** Data under study **

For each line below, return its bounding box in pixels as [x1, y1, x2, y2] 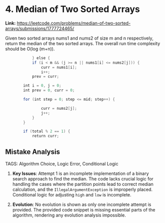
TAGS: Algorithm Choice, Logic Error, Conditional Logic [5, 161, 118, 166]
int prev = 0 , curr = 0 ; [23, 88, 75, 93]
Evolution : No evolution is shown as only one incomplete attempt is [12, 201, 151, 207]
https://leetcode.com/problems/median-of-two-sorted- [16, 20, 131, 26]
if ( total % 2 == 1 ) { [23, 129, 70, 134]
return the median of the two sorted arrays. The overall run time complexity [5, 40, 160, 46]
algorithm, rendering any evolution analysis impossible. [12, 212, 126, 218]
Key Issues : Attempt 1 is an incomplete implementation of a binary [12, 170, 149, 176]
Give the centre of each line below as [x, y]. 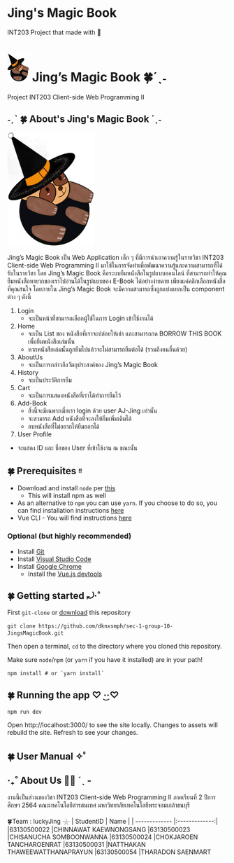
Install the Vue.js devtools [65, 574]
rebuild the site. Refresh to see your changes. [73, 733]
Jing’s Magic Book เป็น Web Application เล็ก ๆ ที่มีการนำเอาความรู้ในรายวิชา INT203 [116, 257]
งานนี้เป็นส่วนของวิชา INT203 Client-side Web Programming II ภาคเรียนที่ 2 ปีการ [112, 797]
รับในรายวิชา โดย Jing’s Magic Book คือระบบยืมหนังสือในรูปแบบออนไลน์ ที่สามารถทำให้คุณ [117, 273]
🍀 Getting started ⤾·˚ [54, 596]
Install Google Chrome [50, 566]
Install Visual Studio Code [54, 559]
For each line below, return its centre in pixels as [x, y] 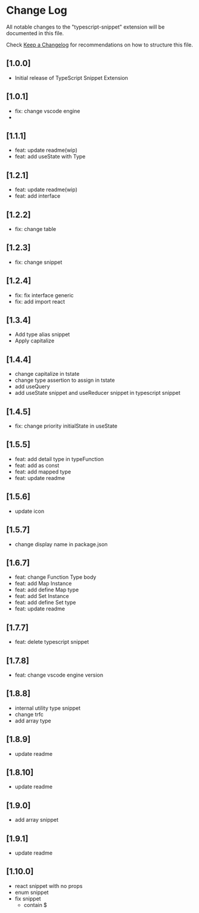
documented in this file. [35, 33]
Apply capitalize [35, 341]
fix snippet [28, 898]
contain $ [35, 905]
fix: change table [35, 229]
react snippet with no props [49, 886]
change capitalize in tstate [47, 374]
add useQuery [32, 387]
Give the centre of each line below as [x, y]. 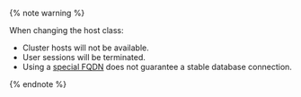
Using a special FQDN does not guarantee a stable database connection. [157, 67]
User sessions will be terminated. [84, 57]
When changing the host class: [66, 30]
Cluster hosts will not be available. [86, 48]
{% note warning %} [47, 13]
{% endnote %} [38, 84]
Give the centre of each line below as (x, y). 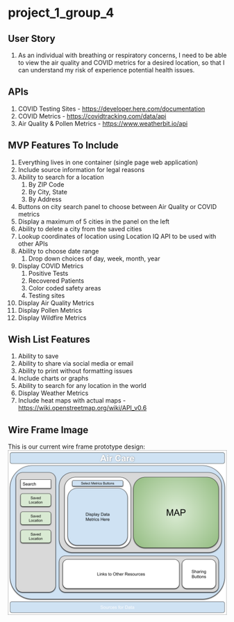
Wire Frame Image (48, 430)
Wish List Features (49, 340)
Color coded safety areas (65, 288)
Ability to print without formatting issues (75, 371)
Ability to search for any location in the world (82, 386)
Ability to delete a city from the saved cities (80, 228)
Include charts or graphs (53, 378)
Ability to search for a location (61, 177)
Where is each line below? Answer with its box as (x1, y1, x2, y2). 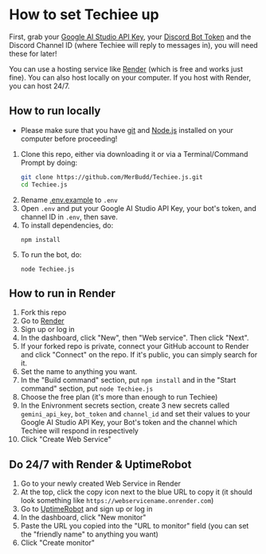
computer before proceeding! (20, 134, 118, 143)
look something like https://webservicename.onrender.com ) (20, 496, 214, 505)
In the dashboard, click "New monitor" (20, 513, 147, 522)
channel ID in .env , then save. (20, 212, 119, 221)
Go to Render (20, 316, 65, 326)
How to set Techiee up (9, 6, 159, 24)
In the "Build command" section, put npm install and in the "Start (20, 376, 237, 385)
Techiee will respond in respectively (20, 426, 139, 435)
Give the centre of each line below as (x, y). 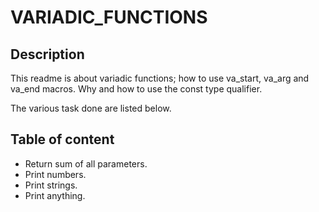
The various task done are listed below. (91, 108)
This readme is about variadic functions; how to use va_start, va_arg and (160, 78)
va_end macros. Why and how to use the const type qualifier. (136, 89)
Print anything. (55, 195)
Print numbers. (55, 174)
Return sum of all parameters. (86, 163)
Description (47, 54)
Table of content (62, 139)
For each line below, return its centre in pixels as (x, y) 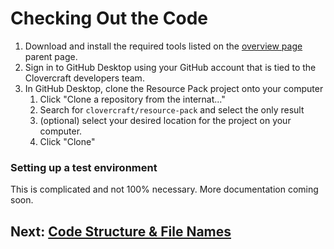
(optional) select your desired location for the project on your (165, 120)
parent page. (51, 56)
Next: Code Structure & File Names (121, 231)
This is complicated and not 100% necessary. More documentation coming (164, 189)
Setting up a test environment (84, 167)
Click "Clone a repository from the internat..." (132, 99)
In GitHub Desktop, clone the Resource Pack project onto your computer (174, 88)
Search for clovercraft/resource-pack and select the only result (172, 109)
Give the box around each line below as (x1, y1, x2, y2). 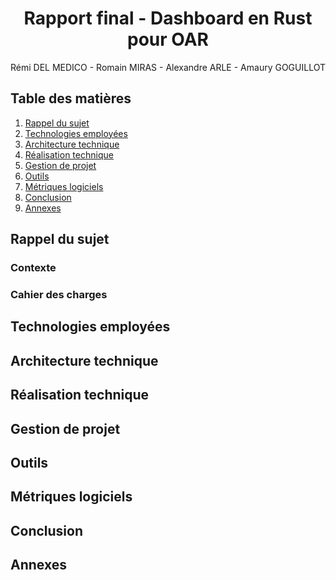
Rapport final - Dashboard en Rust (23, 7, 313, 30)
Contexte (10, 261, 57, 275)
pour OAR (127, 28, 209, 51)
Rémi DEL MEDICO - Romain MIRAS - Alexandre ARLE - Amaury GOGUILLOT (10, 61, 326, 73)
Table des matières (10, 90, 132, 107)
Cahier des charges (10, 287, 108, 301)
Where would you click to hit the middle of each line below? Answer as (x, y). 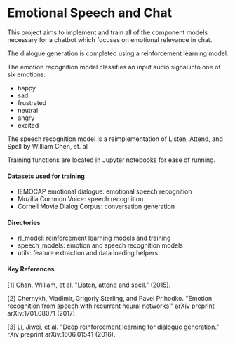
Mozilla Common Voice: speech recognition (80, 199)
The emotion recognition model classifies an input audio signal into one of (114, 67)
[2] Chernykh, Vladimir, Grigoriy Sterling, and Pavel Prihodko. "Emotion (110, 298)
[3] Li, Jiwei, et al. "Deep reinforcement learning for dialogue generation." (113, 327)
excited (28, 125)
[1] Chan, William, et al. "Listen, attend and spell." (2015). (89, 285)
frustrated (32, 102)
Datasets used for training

** Problem details **
When copying from the data above, print only the lines from the line containing "Cluster hosts will not be available. [86, 48]" to the line containing "va_end macros. Why", exactly, and leave the pictures out.

** Reply to the task **
Cluster hosts will not be available. [86, 48]
{% note warning %} [47, 13]
{% endnote %} [38, 84]
Give the centre of each line below as (x, y). 
Wire Frame Image (48, 430)
Wish List Features (49, 340)
Color coded safety areas (65, 288)
Ability to print without formatting issues (75, 371)
Ability to search for any location in the world (82, 386)
Ability to delete a city from the saved cities (80, 228)
Include charts or graphs (53, 378)
Ability to search for a location (61, 177)
Where is each line below? Answer with its box as (x1, y1, x2, y2). 
computer before proceeding! (20, 134, 118, 143)
look something like https://webservicename.onrender.com ) (20, 496, 214, 505)
In the dashboard, click "New monitor" (20, 513, 147, 522)
channel ID in .env , then save. (20, 212, 119, 221)
Go to Render (20, 316, 65, 326)
How to set Techiee up (9, 6, 159, 24)
In the "Build command" section, put npm install and in the "Start (20, 376, 237, 385)
Techiee will respond in respectively (20, 426, 139, 435)
Give the centre of each line below as (x, y). 
The various task done are listed below. (91, 108)
This readme is about variadic functions; how to use va_start, va_arg and (160, 78)
va_end macros. Why and how to use the const type qualifier. (136, 89)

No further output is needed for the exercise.